I've only sketched it to get a graphical representation of the vectors, but other than that I have only gotten the resultant magnitude of A + B, but don't know how to get the resultant magnitude for A - B.
 P: 1,295 draw a llgm with two vectors A and B, you have found one diagonal, just find other one, and it would be A - B or, reverse the direction of vector B
HW Helper
P: 4,125
 Quote by AraProdieur I've only sketched it to get a graphical representation of the vectors, but other than that I have only gotten the resultant magnitude of A + B, but don't know how to get the resultant magnitude for A - B.
A - B is the resultant of A and (-B). Use the same approach as before except use -B instead of B...

another idea... draw both vectors originating from the same point... what is the vector joining the arrow ends of B and A?
P: 27
 Quote by rootX draw a llgm with two vectors A and B, you have found one diagonal, just find other one, and it would be A - B or, reverse the direction of vector B

Yes, I know what you are referring to about the -B pertaining to its opposite direction, but the problem is I only know how to find the resultant magnitude for A + B and don't know how to find it for A - B because it's different since it's only two vectors and not more.
P: 27
 Quote by learningphysics A - B is the resultant of A and (-B). Use the same approach as before except use -B instead of B... another idea... draw both vectors originating from the same point... what is the vector joining the arrow ends of B and A?
Ok, so but isn't finding the magnitude of the resultant vector using basically the pythagorean theorem? If I use -B it will come out to the same answer. The thing that I'm confused about is that when I draw it graphically the A + B resultant vector looks shorter than the A - B resultant vector. So the problem is that I don't know how to find that A - B resultant vector, I only know the A + B resultant vector.
HW Helper
P: 4,125
 Quote by AraProdieur Yes, I know what you are referring to about the -B pertaining to its opposite direction, but the problem is I only know how to find the resultant magnitude for A + B and don't know how to find it for A - B because it's different since it's only two vectors and not more.
So you have drawn A - B, but are just having trouble calculating the magnitude?
HW Helper
P: 4,125
 Quote by AraProdieur Ok, so but isn't finding the magnitude of the resultant vector using basically the pythagorean theorem? If I use -B it will come out to the same answer. The thing that I'm confused about is that when I draw it graphically the A + B resultant vector looks shorter than the A - B resultant vector. So the problem is that I don't know how to find that A - B resultant vector, I only know the A + B resultant vector.
No, the pythagorean theorem is only for right triangles... this isn't a right triangle... pythagorean theorem won't work for A-B or A + B.
P: 27
 Quote by learningphysics So you have drawn A - B, but are just having trouble calculating the magnitude?
Yes, the way I depicted it was with Vector A going towards the right with a magnitude of 11 along the x-axis, while the -B is at 212 degrees going in the southwest direction with a magnitude of 22.
P: 27
 Quote by learningphysics No, the pythagorean theorem is only for right triangles... this isn't a right triangle... pythagorean theorem won't work for A-B or A + B.
? But I've used it before to determine the magnitude value of three vectors with their x and y coordinates provided.
HW Helper
P: 4,125
 Quote by AraProdieur ? But I've used it before to determine the magnitude value of three vectors with their x and y coordinates provided.
Yes... from the x and y components, you can calculate the magnitude using the pythagorean theorem... That is because the x component is a vector in the x direction... the y component is a vector in the y direction... they are perpendicular and represent a right triangle...

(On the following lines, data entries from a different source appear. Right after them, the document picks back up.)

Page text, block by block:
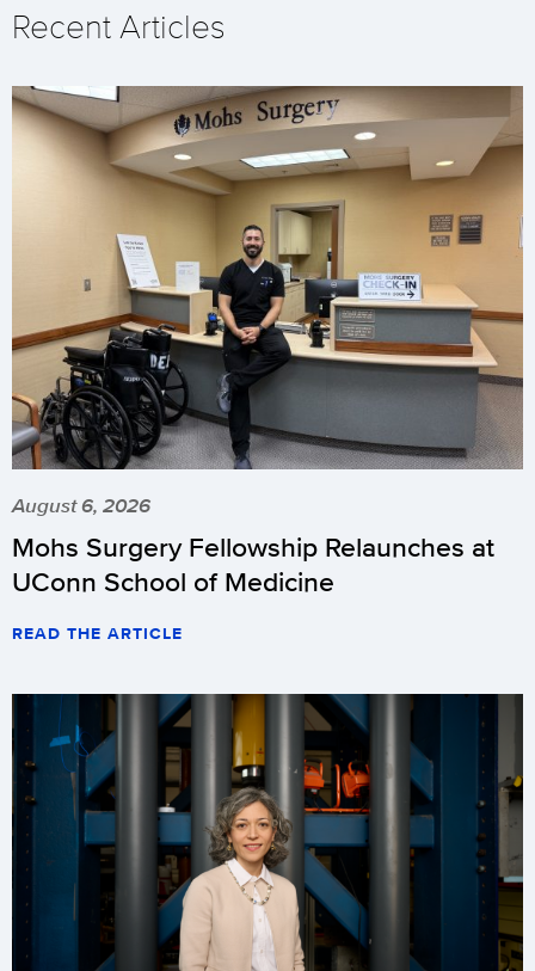
Recent Articles
August 6, 2026
Mohs Surgery Fellowship Relaunches at
UConn School of Medicine
READ THE ARTICLE
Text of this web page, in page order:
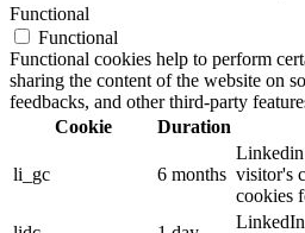
Functional
Functional
Functional cookies help to perform
sharing the content of the website on
feedbacks, and other third-party
Cookie
Duration
li_gc 6 months
Linkedin
visitor's
cookies
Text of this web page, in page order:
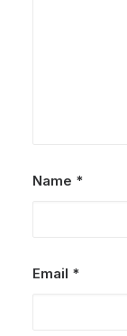
Name *
Email *
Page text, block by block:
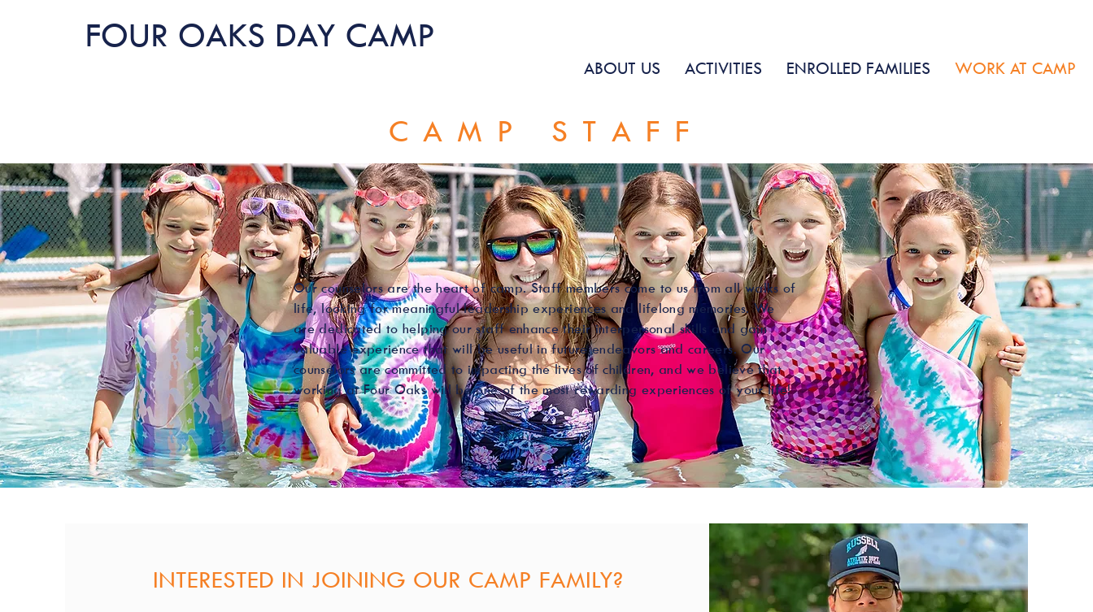
FOUR OAKS DAY CAMP
ABOUT US ACTIVITIES ENROLLED FAMILIES WORK AT CAMP
CAMP STAFF
Our counselors are the heart of camp. Staff members come to us from all walks of
life, looking for meaningful leadership experiences and lifelong memories. We
are dedicated to helping our staff enhance their interpersonal skills and gain
valuable experience that will be useful in future endeavors and careers. Our
counselors are committed to impacting the lives of children, and we believe that
working at Four Oaks will be one of the most rewarding experiences of your life!
INTERESTED IN JOINING OUR CAMP FAMILY?
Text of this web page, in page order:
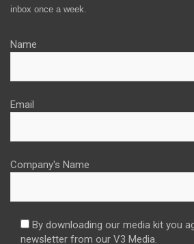
inbox once a week.
Name
Email
Company's Name
By downloading our media kit you
newsletter from our V3 Media.

if you calculate the x component (call it x) and y component (call it y) of A+B... then you can use the pythagorean theorem to calculate the magnitude... so maginitude = $$\sqrt{x^2 + y^2}$$ but this is not equal to $$\sqrt{A^2 + B^2}$$

ie: A and B are not the x and y components of A+B...
P: 27
 Quote by learningphysics Yes... from the x and y components, you can calculate the magnitude using the pythagorean theorem... That is because the x component is a vector in the x direction... the y component is a vector in the y direction... they are perpendicular and represent a right triangle... if you calculate the x component (call it x) and y component (call it y) of A+B... then you can use the pythagorean theorem to calculate the magnitude... so maginitude = $$\sqrt{x^2 + y^2}$$ but this is not equal to $$\sqrt{A^2 + B^2}$$
Oh, I see, so then how do I find the resultant magnitude of A - B?
 HW Helper P: 4,125 Have you studied the law of cosines and the law of sines for triangles (non-right triangles)? EDIT: You can also calculate the x-component of A-B, and the y-component of A-B... then use pythogrean theorem. Both approaches are good... it's up to you...
P: 27
 Quote by learningphysics Have you studied the law of cosines and the law of sines for triangles?
Yes, but I'm not very familiar with using it with the vectors.
P: 27
 Quote by learningphysics Have you studied the law of cosines and the law of sines for triangles (non-right triangles)? EDIT: You can also calculate the x-component of A-B, and the y-component of A-B... then use pythogrean theorem. Both approaches are good... it's up to you...
So the x/y component of Vector A would be <11,0>? and the vector component to find -B would be cos(212)= x/22? By which I would then use tan to find the y-component value?
HW Helper
P: 4,125
 Quote by AraProdieur Yes, but I'm not very familiar with using it with the vectors.
Once you see the triangle you need... just approach it like triangles now... at this point don't think about them being vectors...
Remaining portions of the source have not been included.